■ Action item ■
Reproduce the whole listing, keeping every character the same.

■ Data provided ■
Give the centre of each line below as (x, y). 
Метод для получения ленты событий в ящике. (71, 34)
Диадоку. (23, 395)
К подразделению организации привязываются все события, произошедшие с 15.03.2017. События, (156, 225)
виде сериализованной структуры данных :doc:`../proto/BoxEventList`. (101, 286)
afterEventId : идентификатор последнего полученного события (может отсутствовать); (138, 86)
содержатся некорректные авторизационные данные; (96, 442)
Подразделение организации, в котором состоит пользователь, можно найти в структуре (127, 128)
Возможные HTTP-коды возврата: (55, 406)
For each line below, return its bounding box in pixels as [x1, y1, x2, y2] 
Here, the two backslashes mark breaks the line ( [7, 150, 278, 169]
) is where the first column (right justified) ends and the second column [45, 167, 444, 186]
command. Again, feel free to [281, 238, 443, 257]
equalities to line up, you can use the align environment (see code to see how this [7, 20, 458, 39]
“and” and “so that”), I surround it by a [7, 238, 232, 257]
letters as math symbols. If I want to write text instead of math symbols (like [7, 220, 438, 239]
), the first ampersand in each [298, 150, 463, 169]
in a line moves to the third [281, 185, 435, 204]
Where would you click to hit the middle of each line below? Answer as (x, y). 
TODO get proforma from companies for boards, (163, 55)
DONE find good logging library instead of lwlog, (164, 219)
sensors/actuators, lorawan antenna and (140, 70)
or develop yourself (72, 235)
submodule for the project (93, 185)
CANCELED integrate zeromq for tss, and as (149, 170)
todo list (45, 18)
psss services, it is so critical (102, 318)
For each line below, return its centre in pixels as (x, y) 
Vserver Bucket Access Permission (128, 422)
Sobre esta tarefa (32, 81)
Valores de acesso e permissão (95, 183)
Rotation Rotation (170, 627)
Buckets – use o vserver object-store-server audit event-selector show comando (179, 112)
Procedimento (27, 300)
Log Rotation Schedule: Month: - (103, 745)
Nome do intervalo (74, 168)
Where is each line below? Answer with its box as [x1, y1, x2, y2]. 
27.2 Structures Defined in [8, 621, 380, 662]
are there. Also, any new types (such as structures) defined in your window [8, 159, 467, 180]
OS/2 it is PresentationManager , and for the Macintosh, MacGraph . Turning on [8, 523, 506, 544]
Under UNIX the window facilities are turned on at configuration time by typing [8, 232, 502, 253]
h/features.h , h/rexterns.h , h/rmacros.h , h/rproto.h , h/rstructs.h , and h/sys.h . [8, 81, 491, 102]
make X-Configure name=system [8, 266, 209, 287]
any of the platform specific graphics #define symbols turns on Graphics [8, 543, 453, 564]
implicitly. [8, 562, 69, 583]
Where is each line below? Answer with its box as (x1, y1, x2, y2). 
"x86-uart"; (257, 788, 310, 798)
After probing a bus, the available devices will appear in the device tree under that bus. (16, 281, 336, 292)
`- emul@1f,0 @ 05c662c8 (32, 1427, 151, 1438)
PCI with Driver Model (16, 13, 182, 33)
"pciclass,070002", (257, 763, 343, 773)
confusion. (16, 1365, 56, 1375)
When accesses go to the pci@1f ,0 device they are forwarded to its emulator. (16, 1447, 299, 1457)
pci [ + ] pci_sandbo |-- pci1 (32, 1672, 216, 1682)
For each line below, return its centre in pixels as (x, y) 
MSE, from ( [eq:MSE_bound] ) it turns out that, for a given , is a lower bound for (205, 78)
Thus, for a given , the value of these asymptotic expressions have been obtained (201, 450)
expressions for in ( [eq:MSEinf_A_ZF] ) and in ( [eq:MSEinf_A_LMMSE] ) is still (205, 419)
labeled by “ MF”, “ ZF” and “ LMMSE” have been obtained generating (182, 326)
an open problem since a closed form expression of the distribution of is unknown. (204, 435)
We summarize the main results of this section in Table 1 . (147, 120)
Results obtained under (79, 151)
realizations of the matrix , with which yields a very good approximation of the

■ Answer area ■
Give the centre of each line below as (x, y). 
Метод для получения ленты событий в ящике. (71, 34)
Диадоку. (23, 395)
К подразделению организации привязываются все события, произошедшие с 15.03.2017. События, (156, 225)
виде сериализованной структуры данных :doc:`../proto/BoxEventList`. (101, 286)
afterEventId : идентификатор последнего полученного события (может отсутствовать); (138, 86)
содержатся некорректные авторизационные данные; (96, 442)
Подразделение организации, в котором состоит пользователь, можно найти в структуре (127, 128)
Возможные HTTP-коды возврата: (55, 406)
For each line below, return its bounding box in pixels as [x1, y1, x2, y2] 
Here, the two backslashes mark breaks the line ( [7, 150, 278, 169]
) is where the first column (right justified) ends and the second column [45, 167, 444, 186]
command. Again, feel free to [281, 238, 443, 257]
equalities to line up, you can use the align environment (see code to see how this [7, 20, 458, 39]
“and” and “so that”), I surround it by a [7, 238, 232, 257]
letters as math symbols. If I want to write text instead of math symbols (like [7, 220, 438, 239]
), the first ampersand in each [298, 150, 463, 169]
in a line moves to the third [281, 185, 435, 204]
Where would you click to hit the middle of each line below? Answer as (x, y). 
TODO get proforma from companies for boards, (163, 55)
DONE find good logging library instead of lwlog, (164, 219)
sensors/actuators, lorawan antenna and (140, 70)
or develop yourself (72, 235)
submodule for the project (93, 185)
CANCELED integrate zeromq for tss, and as (149, 170)
todo list (45, 18)
psss services, it is so critical (102, 318)
For each line below, return its centre in pixels as (x, y) 
Vserver Bucket Access Permission (128, 422)
Sobre esta tarefa (32, 81)
Valores de acesso e permissão (95, 183)
Rotation Rotation (170, 627)
Buckets – use o vserver object-store-server audit event-selector show comando (179, 112)
Procedimento (27, 300)
Log Rotation Schedule: Month: - (103, 745)
Nome do intervalo (74, 168)
Where is each line below? Answer with its box as [x1, y1, x2, y2]. 
27.2 Structures Defined in [8, 621, 380, 662]
are there. Also, any new types (such as structures) defined in your window [8, 159, 467, 180]
OS/2 it is PresentationManager , and for the Macintosh, MacGraph . Turning on [8, 523, 506, 544]
Under UNIX the window facilities are turned on at configuration time by typing [8, 232, 502, 253]
h/features.h , h/rexterns.h , h/rmacros.h , h/rproto.h , h/rstructs.h , and h/sys.h . [8, 81, 491, 102]
make X-Configure name=system [8, 266, 209, 287]
any of the platform specific graphics #define symbols turns on Graphics [8, 543, 453, 564]
implicitly. [8, 562, 69, 583]
Where is each line below? Answer with its box as (x1, y1, x2, y2). 
"x86-uart"; (257, 788, 310, 798)
After probing a bus, the available devices will appear in the device tree under that bus. (16, 281, 336, 292)
`- emul@1f,0 @ 05c662c8 (32, 1427, 151, 1438)
PCI with Driver Model (16, 13, 182, 33)
"pciclass,070002", (257, 763, 343, 773)
confusion. (16, 1365, 56, 1375)
When accesses go to the pci@1f ,0 device they are forwarded to its emulator. (16, 1447, 299, 1457)
pci [ + ] pci_sandbo |-- pci1 (32, 1672, 216, 1682)
For each line below, return its centre in pixels as (x, y) 
MSE, from ( [eq:MSE_bound] ) it turns out that, for a given , is a lower bound for (205, 78)
Thus, for a given , the value of these asymptotic expressions have been obtained (201, 450)
expressions for in ( [eq:MSEinf_A_ZF] ) and in ( [eq:MSEinf_A_LMMSE] ) is still (205, 419)
labeled by “ MF”, “ ZF” and “ LMMSE” have been obtained generating (182, 326)
an open problem since a closed form expression of the distribution of is unknown. (204, 435)
We summarize the main results of this section in Table 1 . (147, 120)
Results obtained under (79, 151)
realizations of the matrix , with which yields a very good approximation of the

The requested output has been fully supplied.